Insights into the functions of the three fundamental components of RND efflux systems have been gathered from studies of a variety of RND systems. By far, the most information at the structural and biochemical levels is known for the inner and outer membrane proteins. The overall picture that has emerged is that the inner and outer membrane proteins form a channel that spans the periplasmic space (7, 8). The substrate is taken up from either the inner membrane, cytoplasm, or periplasm, depending on the properties of the substrate and the particular efflux system (9). The RND protein drives substrate export through the channel formed by the outer membrane protein utilizing the proton gradient across the inner membrane. Although the periplasmic component is an essential part of RND efflux systems (10), the role it plays in the efflux process is much less clear.
Several functions have been postulated for the periplasmic component. It is often termed an adaptor protein, which may have a function in bridging the inner and outer membrane components. This role is supported by biochemical experiments that have shown a direct interaction between this component and the inner and outer membrane proteins (7). More recent studies suggest that the periplasmic component could contribute to the regulation of the open and closed states of the outer membrane protein. Evidence for this function of the periplasmic adaptor protein is given by the observation of conformational variants in the crystal structure of the periplasmic protein AcrA from the AcrAB-TolC HAE-RND efflux system (11) and observation of direct interactions between the coiled regions of the periplasmic protein and outer membrane protein (12). However, the periplasmic protein likely has a further functional role, because even a constitutively open mutant of an outer membrane protein requires the periplasmic component (13). In a reconstituted system without the outer membrane protein, the periplasmic adaptor AcrA is essential to the function of the RND pump AcrD (14), which further supports the hypothesis that the periplasmic proteins can play an active role in substrate capture and extrusion.

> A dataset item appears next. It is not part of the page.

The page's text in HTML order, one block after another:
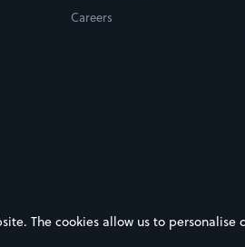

CusCFBA, the Cu(I) and Ag(I) efflux system from Escherichia coli, consists of CusB, the periplasmic protein, CusA, the inner membrane proton/substrate antiporter of the heavy metal efflux-RND family, and CusC, the outer membrane protein (10, 15, 16). In addition to the three fundamental proteins, the Cus system has a fourth component, the small periplasmic metal-binding protein CusF, which has homologs only in putative monovalent metal ion resistance systems (10). In addition to conferring Ag(I) resistance (15), the CusCFBA system has been shown to be important for copper resistance primarily under anaerobic conditions, suggesting that its other physiologically relevant substrate is Cu(I) (17). Copper and silver belong to the same group of the periodic table; therefore, Cu(I) and Ag(I) have similar coordination chemistries and can be treated interchangeably in many cases (18). However, silver is predominantly found in the Ag(I) oxidation state under both aerobic and anaerobic conditions, whereas Cu(I) only predominates under anaerobic conditions. To address the role of the periplasmic component, we examined CusB from the CusCFBA system as a representative of the periplasmic proteins of RND efflux systems.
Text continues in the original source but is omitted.